"If they're here, this should be the cast, Michael Murphy said confidently as he released his thumb and sent a bait sailing. We'd made half a dozen casts apiece since pulling up on this area, but he had told me that we'd start a little off from where the fish "should" be. As if the bass had read his script, Murphy leaned into a chunky fish about five cranks into his retrieve.
He had done the exact thing on the previous spot, making a handful of presentations before calling the cast that should produce, and then catching a fish on that cast. He had then explained what he had figured out based on other fish we'd caught that morning.
From time to time an angler "calls" a fish on a perfect-looking piece of shoreline cover, but we weren't working the bank. Murphy's called casts were off long points and were based upon the slope of the point, the distance out, the depth the boat was over, the direction of the wind... The bass were relating to specific types of points in a very specific way, and by fishing a handful of spots and paying attention to every detail, he truly had figured it out
An FLW Tour pro, fishing buddy and ever-eager source of great information, Murphy was helping me with a specific story project.
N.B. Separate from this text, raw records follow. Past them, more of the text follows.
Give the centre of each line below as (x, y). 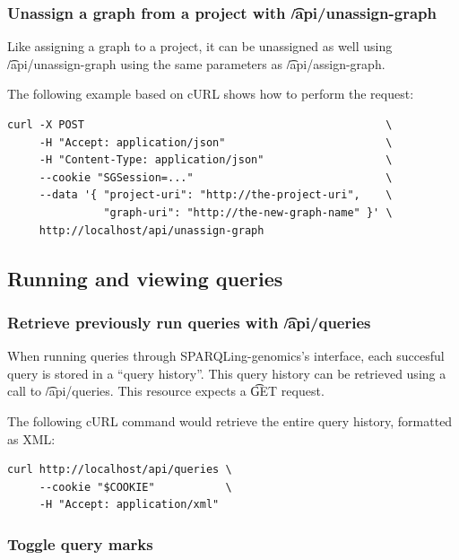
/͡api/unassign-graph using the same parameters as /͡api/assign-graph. (196, 63)
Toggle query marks (80, 543)
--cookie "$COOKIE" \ (135, 487)
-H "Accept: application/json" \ (216, 142)
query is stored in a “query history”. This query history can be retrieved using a (227, 373)
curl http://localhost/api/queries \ (120, 470)
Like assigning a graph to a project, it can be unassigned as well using (200, 46)
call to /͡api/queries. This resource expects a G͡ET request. (166, 391)
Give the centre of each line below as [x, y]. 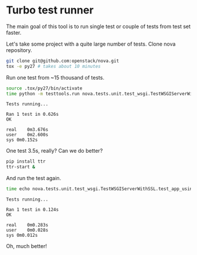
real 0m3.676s [27, 130]
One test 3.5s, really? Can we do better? [55, 151]
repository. [19, 50]
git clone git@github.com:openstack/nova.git [62, 61]
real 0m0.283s [27, 225]
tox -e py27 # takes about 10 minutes [53, 66]
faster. [14, 32]
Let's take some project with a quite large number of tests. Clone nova [91, 44]
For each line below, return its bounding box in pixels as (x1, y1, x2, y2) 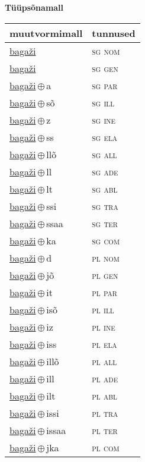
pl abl (92, 388, 117, 403)
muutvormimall (9, 26, 83, 40)
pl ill (92, 302, 114, 316)
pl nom (92, 250, 120, 265)
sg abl (92, 181, 118, 196)
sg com (92, 233, 120, 247)
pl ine (92, 319, 115, 334)
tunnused (92, 26, 136, 40)
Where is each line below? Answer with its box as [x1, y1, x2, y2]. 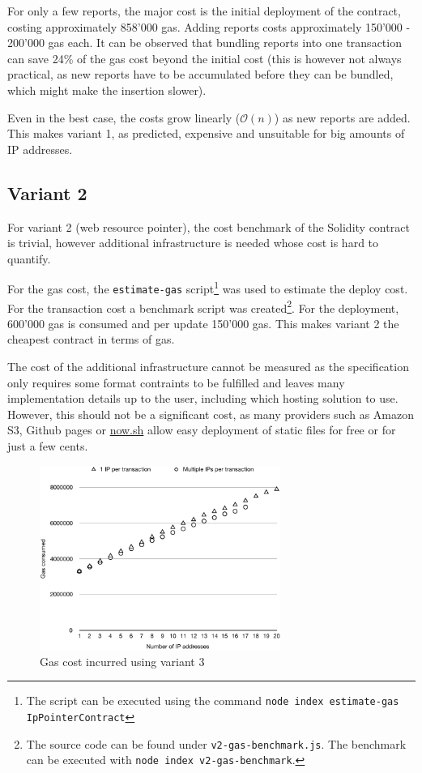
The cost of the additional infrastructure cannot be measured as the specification [7, 358, 409, 375]
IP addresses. [7, 140, 73, 157]
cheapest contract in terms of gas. [7, 331, 175, 348]
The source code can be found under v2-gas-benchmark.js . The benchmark [26, 735, 407, 752]
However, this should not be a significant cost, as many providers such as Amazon [7, 405, 414, 422]
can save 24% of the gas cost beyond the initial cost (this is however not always [7, 49, 402, 66]
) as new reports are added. [274, 109, 411, 126]
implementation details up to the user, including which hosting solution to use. [7, 390, 399, 407]
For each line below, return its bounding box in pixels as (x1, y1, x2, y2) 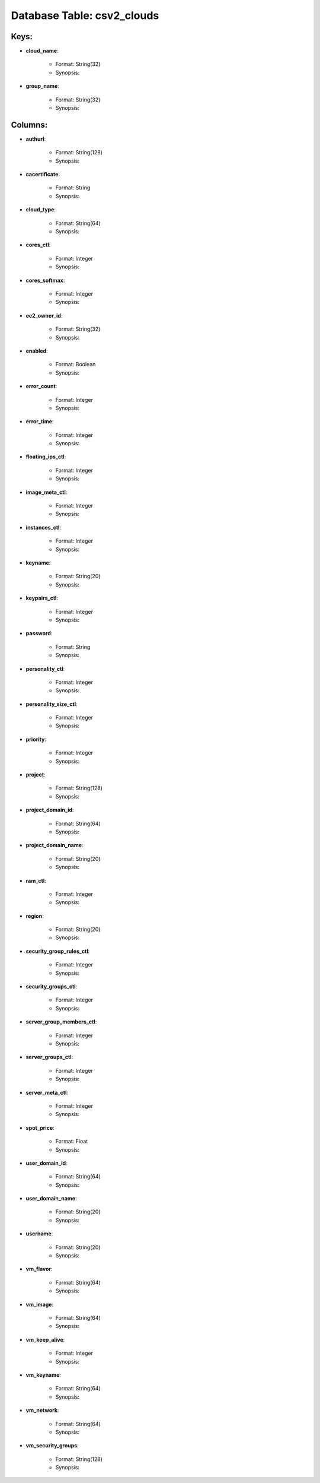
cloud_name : (25, 47, 59, 55)
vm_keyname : (25, 1371, 62, 1379)
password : (25, 630, 53, 637)
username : (25, 1230, 53, 1237)
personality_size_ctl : (25, 701, 78, 708)
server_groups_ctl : (25, 1054, 73, 1061)
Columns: (11, 119, 48, 130)
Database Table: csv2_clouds (11, 9, 159, 22)
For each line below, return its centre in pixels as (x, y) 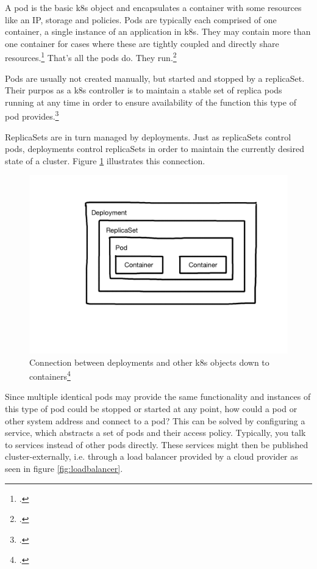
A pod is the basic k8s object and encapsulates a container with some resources (153, 7)
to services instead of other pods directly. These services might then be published (157, 444)
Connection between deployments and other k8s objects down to (149, 362)
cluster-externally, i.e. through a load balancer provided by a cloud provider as (151, 456)
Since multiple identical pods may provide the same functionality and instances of (158, 397)
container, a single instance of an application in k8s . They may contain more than (158, 31)
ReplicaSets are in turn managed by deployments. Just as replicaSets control (148, 136)
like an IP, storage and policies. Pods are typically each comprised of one (141, 19)
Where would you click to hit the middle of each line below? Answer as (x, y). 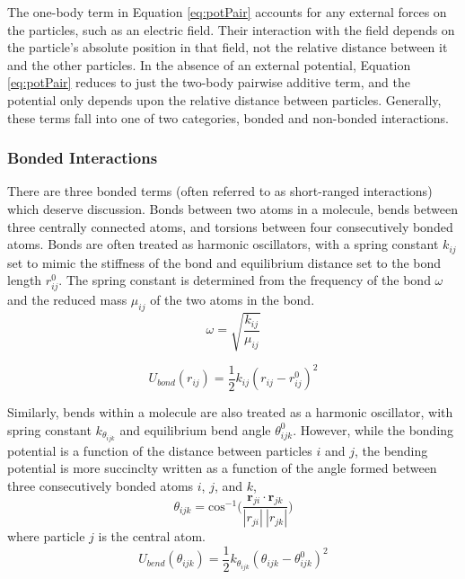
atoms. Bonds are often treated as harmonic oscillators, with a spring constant (223, 244)
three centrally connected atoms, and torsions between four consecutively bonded (230, 226)
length (25, 280)
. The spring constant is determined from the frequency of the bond (245, 280)
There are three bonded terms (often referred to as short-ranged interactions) (220, 191)
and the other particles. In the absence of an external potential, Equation (209, 64)
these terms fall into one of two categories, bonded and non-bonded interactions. (228, 117)
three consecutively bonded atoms (101, 486)
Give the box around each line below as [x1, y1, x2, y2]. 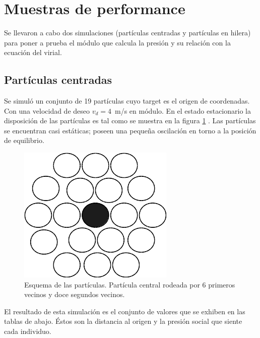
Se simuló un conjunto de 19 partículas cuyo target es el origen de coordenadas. [4, 95, 250, 106]
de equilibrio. [4, 135, 44, 146]
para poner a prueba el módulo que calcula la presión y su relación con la [4, 37, 231, 47]
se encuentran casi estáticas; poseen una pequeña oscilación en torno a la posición [4, 125, 256, 135]
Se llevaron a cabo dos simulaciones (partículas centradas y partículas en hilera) [4, 27, 251, 38]
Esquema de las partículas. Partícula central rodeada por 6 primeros [24, 279, 235, 289]
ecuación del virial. [4, 47, 62, 58]
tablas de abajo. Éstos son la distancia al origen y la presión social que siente [4, 316, 242, 326]

We spent the biggest part of our day doing photo work but still managed a 21-pound bag from our best five. "We'd have won today," Murphy said with a grin as he weighed the last fish, knowing that most recent local tournaments had been won with weights in the mid to upper teens.
Murphy also figured out what the striped bass were doing on the same day, and he used his knowledge of Lake Murray to run a few key spots, where together we caught at least 25 stripers.
One of the greatest privileges of writing fish stories for a living is having the opportunity to spend time on the water with many of the best anglers out there. If I don't learn a thing or two that I can't pass along in stories, I'm not doing my job very well!